This week we measured the standard curves of two particles, compared them, sent the results of the second measurement datas to the measurement committee for verification, hoping to find the problem in time for correction.

The measurement committee responded to the diagnostic report of the measurement results and confirmed that our standard curve can be used to measure the next experimental data;
This week, the coding sequence of CA2(L203K)-N-LCTPSR(BBa_K2949012) and CA2(L203K)-C-LCTPSR(BBa_K2949013) were synthesized and cloned into the expression vector pET-30a(+).
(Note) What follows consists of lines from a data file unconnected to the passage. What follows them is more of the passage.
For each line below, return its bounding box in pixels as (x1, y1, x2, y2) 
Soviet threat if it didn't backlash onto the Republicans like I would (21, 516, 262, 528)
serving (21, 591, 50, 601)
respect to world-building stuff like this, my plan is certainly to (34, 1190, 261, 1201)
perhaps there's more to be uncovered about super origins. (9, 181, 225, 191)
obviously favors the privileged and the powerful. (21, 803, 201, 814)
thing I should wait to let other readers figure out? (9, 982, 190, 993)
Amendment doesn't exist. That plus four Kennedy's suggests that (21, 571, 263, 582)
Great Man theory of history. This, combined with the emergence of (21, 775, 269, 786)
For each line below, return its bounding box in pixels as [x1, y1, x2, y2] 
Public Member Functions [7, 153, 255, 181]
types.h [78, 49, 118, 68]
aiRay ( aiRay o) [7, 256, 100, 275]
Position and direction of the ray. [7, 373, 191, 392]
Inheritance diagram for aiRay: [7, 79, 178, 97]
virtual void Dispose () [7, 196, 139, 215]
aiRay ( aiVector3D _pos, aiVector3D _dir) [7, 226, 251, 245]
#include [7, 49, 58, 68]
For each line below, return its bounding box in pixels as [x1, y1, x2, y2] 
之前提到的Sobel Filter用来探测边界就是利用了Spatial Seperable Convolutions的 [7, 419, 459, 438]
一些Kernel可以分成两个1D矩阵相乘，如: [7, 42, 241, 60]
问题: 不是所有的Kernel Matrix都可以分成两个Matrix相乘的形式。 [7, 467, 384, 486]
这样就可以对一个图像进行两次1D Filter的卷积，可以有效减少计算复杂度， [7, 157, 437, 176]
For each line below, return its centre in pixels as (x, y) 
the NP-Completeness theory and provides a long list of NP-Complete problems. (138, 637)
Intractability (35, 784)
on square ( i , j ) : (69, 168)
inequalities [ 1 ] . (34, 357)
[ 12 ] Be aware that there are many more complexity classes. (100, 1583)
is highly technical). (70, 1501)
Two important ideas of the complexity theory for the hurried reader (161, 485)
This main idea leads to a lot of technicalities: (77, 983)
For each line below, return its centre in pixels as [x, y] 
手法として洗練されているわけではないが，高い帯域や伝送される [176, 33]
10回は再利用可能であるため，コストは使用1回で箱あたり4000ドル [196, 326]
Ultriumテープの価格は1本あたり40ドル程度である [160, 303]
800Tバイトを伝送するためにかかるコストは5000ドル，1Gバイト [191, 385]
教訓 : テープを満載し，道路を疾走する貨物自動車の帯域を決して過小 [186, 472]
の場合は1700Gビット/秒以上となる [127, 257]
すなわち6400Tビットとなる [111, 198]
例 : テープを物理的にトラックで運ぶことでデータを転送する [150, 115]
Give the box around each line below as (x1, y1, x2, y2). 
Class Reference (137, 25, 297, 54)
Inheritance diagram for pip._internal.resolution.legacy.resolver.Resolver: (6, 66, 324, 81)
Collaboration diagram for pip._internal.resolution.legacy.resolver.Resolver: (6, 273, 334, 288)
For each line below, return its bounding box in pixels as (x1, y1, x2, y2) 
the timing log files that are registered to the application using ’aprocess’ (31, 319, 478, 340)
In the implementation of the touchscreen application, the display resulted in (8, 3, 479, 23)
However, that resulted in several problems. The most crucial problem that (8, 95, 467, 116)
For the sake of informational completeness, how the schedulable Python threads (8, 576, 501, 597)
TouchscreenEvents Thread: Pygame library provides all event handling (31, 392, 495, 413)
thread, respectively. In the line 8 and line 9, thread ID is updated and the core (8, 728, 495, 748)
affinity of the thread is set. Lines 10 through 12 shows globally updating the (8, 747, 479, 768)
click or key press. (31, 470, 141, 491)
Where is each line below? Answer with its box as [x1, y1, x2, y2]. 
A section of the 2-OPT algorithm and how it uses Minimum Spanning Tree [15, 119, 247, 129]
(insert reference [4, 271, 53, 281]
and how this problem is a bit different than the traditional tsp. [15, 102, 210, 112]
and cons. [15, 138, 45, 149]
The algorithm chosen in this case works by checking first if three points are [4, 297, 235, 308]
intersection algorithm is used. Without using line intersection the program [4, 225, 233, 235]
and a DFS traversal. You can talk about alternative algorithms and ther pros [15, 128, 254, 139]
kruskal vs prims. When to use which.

The primers designed by us began to be amplified by PCR to obtain the mutant CA2 gene;
Agarose gel electrophoresis;

Diluting All Primers

Rweagent	Volume of ddH2O
aldcF	390μLddH2O
aldcR	185μLddH2O
aldnF	210μLddH2O
aldnR	285μLddH2O

Ald(c) PCR system

Reagent	Volume
5X Primer STAR Buffer	10μL
dNTP Mixture(2.5mM each)	4μL
Primer 1[aldcF]	1μL
Primer 1[aldcR]	1μL
Template	1μL
Primer STAR	0.5μL
ddH2O	32.5μL

Ald(n) PCR system

Reagent	Volume
5X Primer STAR Buffer	10μL
dNTP Mixture(2.5mM each)	4μL
Primer 1[aldcF]	1μL
Primer 1[aldcR]	1μL
Template	1μL
Primer STAR	0.5μL
ddH2O	32.5μL

At the end of experiment, the product of PCR was recovered by gel recovery;

Recycling gel (30mL; 1% agarose gel).

reagent	volume
M(DL15000)	1.5μL
N1	50μL+5μL loading(10x)
N1'	50μL+5μL loading(10x)
C1	50μL+5μL loading(10x)
C1'	50μL+5μL loading(10x)

Identifiying gel (20mL;1％agarose gel)

Reagent	Volume
M(DL15000)	1.5μL
n	2μL+0.5μL loading(10x)
c	2μL+0.5μL loading(10x)

Electrophoresis results

M :1.5μL DL15000 DNA marker
①: the CA2(L203K)-N-LCTPSR mutant gene
②: the CA2(L203K)-C-LCTPSR mutant gene
The experiment supplies are sterilized to ensure that the experiment is not contaminated by bacteria and the experimental results
are not affected.

Transform
pET-30a(+) (E.coli BL21); pET-28a(+) (E.coli BL21).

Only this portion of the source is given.